0

I am downloading some data from Google Analytics using Google API v4. I am getting data, and I am trying to use the pageToken parameter to request the next page when pageSize is exceeded. However, my pagination function, which should pass the new pageToken into a new request, enters a loop where it performs endlessly the same, first request (given that this line: print(response['reports'][0]['nextPageToken']) prints always the max value of pagesize, which is the value nextPageToken takes with the very first request).

The query should produce ~8000 results/rows.

What I tried was to create a variable for the pageToken parameter in the request and making this variable to take the nextPageToken value in the new request made by the recursive function:

pageTokenVariable = "whatever"

sample_request = {
  'viewId': '1234',
  'dateRanges': {
      'startDate': datetime.strftime(datetime.now() - timedelta(days = 1),'%Y-%m-%d'),
      'endDate': datetime.strftime(datetime.now(),'%Y-%m-%d')
  },
  'dimensions': [
      {'name': 'ga:date'},
      {'name': 'ga:eventlabel'}
  ],
  'metrics': [
      {'expression': 'ga:users'},
      {'expression': 'ga:totalevents'}
  ],
  'pageToken':pageTokenVariable,
    'pageSize': 1000
}

# pagination function
def main(client, pageTokenVariable):

    response = client.reports().batchGet(
    body={
        'reportRequests':sample_request
    }).execute()

    if 'nextPageToken' in response['reports'][0]:
            print(response['reports'][0]['nextPageToken']) #trying to debug
            pageTokenVariable = response['reports'][0]['nextPageToken']
            response = main(client, pageTokenVariable)

    return(response)

Nonetheless, it does not work as intended. What am I missing?

E. Faslo
  • 325
  • 5
  • 19

3 Answers3

3

Here' is final code after 12 hours of work , this will work for more than 100K rows and historical data

"""Author             :AMARNADH G(INDIA)
   Date last modified :2020-12-12
   Description        :Pulls Google Anlytics data with pagination and unsampled data
   Comments           :Dimentions, Metrics and DateRanges are dynamic in nature in which daterange is parameterised""" 

###GOOGLE ANALYICS V4

from apiclient.discovery import build
from oauth2client.service_account import ServiceAccountCredentials
from datetime import datetime, timedelta
import io

todayStr = datetime.today().strftime('%Y-%m-%d')
YstrdyInt = datetime.today() - timedelta(days=1)
YstrdyStr = datetime.strftime(YstrdyInt, '%Y-%m-%d')
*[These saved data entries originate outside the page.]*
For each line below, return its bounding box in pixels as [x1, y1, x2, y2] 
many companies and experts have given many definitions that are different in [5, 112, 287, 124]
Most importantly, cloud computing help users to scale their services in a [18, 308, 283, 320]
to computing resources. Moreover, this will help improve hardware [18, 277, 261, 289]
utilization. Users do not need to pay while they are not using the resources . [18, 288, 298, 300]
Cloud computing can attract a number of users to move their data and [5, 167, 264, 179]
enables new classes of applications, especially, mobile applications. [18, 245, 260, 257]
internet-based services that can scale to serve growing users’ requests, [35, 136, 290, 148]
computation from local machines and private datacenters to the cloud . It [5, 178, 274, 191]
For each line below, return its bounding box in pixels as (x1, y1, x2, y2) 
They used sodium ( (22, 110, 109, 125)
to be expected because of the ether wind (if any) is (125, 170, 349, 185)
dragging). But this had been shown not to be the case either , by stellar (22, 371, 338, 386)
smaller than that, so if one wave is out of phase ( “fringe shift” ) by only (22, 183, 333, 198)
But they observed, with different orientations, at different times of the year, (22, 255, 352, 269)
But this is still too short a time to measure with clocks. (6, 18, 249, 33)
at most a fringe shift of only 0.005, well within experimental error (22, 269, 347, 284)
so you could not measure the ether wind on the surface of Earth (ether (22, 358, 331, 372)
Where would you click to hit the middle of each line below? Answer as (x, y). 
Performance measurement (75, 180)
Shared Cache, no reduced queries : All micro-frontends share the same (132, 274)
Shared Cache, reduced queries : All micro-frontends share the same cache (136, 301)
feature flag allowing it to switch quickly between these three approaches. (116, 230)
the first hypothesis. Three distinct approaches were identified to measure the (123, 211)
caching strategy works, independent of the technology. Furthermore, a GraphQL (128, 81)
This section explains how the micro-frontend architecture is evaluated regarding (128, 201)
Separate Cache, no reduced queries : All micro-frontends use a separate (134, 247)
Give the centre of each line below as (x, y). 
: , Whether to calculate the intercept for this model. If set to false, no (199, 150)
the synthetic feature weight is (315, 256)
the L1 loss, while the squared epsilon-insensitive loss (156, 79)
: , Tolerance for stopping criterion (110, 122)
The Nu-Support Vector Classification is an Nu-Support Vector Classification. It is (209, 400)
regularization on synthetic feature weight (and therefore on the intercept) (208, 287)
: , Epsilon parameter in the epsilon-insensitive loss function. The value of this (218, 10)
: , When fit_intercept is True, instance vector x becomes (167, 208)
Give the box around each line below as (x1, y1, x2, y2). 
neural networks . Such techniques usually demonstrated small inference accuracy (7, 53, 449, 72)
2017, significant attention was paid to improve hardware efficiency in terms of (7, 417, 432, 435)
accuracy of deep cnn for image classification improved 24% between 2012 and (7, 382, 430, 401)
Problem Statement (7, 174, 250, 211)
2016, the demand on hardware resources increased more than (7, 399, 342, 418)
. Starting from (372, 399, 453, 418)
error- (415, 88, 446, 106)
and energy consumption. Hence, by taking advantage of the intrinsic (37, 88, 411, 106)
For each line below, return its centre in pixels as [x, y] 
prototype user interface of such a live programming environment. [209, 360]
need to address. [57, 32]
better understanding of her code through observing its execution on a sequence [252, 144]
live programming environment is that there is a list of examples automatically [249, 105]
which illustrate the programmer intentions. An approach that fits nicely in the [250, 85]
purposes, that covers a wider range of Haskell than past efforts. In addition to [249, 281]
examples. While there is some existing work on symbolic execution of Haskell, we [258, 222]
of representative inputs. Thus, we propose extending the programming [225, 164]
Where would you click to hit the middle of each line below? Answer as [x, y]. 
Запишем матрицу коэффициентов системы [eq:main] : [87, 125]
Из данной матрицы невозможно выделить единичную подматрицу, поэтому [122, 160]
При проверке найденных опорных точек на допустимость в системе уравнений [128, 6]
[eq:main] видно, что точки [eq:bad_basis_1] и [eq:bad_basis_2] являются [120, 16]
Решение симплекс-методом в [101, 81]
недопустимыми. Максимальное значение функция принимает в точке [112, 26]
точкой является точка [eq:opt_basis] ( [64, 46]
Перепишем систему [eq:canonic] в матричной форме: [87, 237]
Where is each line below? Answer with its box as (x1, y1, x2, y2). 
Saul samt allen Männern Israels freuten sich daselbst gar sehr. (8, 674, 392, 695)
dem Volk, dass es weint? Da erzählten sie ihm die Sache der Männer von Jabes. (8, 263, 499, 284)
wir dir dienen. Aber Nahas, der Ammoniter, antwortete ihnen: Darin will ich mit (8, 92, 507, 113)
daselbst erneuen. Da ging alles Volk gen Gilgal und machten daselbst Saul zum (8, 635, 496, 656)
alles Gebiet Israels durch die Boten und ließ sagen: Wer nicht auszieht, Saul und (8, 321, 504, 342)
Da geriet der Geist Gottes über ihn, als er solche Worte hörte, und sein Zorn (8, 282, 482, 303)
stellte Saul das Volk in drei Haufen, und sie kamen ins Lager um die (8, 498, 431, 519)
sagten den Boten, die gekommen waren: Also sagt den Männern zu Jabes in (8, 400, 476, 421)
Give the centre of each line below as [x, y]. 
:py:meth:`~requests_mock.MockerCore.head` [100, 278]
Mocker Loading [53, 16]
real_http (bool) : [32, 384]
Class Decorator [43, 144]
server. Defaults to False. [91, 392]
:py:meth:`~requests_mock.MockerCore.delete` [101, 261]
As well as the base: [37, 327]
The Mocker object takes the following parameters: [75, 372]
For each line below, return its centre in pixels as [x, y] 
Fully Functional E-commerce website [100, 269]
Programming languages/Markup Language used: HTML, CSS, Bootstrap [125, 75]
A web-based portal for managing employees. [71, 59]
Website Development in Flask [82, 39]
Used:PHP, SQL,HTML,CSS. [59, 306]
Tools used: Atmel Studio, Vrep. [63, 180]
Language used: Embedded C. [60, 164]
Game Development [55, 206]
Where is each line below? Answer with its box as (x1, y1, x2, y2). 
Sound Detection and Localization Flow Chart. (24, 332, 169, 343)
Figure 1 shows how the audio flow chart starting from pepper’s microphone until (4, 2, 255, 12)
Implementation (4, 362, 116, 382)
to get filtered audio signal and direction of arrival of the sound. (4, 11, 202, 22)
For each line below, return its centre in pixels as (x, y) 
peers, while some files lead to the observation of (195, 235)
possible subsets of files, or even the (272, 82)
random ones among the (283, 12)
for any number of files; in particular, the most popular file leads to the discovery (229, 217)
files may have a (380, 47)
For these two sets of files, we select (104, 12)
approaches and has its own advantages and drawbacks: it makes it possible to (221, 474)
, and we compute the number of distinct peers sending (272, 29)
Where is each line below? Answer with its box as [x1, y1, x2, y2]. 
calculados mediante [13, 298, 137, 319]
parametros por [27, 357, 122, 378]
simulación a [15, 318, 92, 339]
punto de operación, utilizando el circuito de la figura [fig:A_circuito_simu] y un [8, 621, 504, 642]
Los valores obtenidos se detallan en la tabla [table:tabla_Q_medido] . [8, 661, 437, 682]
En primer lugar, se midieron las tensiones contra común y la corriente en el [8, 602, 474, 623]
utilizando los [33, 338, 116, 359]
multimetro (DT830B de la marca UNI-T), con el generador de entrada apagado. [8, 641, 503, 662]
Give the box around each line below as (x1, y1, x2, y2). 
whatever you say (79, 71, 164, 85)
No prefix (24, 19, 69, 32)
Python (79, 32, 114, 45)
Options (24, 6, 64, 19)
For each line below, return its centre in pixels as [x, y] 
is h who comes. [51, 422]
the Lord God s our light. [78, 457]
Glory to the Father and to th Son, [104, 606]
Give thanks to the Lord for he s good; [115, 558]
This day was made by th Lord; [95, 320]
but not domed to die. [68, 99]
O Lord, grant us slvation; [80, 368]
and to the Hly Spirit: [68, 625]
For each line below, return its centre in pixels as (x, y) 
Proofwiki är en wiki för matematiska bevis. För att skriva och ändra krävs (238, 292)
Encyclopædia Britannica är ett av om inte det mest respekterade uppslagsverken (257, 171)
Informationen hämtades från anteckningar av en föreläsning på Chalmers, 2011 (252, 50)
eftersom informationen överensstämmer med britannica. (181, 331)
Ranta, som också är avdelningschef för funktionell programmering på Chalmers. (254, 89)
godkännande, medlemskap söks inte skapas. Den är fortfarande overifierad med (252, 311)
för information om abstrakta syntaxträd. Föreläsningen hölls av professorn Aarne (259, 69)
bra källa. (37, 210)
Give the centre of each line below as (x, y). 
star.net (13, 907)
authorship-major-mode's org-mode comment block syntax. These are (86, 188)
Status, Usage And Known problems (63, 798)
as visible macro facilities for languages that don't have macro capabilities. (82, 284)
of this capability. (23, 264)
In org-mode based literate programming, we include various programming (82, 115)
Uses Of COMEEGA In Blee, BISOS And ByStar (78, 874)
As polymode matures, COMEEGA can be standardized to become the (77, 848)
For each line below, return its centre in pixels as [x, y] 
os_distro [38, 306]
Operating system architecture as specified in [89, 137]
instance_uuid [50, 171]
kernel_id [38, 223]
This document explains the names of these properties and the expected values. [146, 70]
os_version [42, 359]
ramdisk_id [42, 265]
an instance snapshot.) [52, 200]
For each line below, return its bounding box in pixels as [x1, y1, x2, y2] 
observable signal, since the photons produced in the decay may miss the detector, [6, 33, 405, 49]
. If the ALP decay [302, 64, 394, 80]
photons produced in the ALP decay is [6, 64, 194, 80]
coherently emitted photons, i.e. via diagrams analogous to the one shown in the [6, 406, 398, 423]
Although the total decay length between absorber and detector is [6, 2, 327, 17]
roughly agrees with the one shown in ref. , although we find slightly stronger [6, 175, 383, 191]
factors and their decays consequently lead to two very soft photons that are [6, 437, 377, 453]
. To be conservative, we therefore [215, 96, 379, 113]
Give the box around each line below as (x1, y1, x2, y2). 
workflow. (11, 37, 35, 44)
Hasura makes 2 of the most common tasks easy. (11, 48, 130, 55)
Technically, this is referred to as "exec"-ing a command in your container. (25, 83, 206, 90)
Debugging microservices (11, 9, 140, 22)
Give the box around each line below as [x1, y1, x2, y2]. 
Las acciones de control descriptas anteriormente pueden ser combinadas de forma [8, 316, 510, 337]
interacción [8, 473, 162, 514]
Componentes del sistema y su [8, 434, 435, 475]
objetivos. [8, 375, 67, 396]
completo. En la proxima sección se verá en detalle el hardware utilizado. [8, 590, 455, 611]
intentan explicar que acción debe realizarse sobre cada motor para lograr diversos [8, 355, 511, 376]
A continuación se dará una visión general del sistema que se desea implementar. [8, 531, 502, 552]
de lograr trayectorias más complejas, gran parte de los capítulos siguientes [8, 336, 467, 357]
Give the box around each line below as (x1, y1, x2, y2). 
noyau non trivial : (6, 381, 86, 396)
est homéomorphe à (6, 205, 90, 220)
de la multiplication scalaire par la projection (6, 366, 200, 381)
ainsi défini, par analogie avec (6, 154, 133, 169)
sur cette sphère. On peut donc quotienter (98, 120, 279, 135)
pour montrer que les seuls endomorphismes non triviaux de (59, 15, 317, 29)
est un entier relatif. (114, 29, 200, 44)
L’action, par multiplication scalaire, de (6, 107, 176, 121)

SCOPES = ['https://www.googleapis.com/auth/analytics.readonly']
KEY_FILE_LOCATION = 'C:\\Users\Amarnadh\Desktop\Python\Secret.json'
VIEW_ID = 'XXXX'
PAGESIZE = 100000


def initialize_analyticsreporting():

    credentials = \
        ServiceAccountCredentials.from_json_keyfile_name(KEY_FILE_LOCATION,
            SCOPES)

  # Build the service object.

    analytics = build('analyticsreporting', 'v4',
                      credentials=credentials)

    return analytics


def get_PT(response):
    for report in response.get('reports', []):
        columnHeader = report.get('columnHeader', {})
        dimensionHeaders = columnHeader.get('dimensions', [])
        metricHeaders = columnHeader.get('metricHeader',
                {}).get('metricHeaderEntries', [])
        pageToken = report.get('nextPageToken', None)
        print str(pageToken) + ' at 43'
    return pageToken


def get_report(analytics, pageToken='unknown'):

    return analytics.reports().batchGet(body={'reportRequests': [{
        'viewId': VIEW_ID,
        'pageSize': PAGESIZE,
        'samplingLevel': 'LARGE',
        'pageToken': pageToken,
        'dateRanges': [{'startDate': '2020-10-11',
                       'endDate': '2020-12-11'}],
        'metrics': [{'expression': 'ga:sessions'}],
        'dimensions': [
            {'name': 'ga:longitude'},
            {'name': 'ga:latitude'},
            {'name': 'ga:country'},
            {'name': 'ga:region'},
            {'name': 'ga:date'},
            {'name': 'ga:pagePath'},
            ],
        }]}).execute()


def print_response(response):

    f = io.open('Essex_GA_Geo' + todayStr + '.txt', 'a+',
                encoding='utf-8')
    for report in response.get('reports', []):
        columnHeader = report.get('columnHeader', {})
        dimensionHeaders = columnHeader.get('dimensions', [])
        metricHeaders = columnHeader.get('metricHeader',
                {}).get('metricHeaderEntries', [])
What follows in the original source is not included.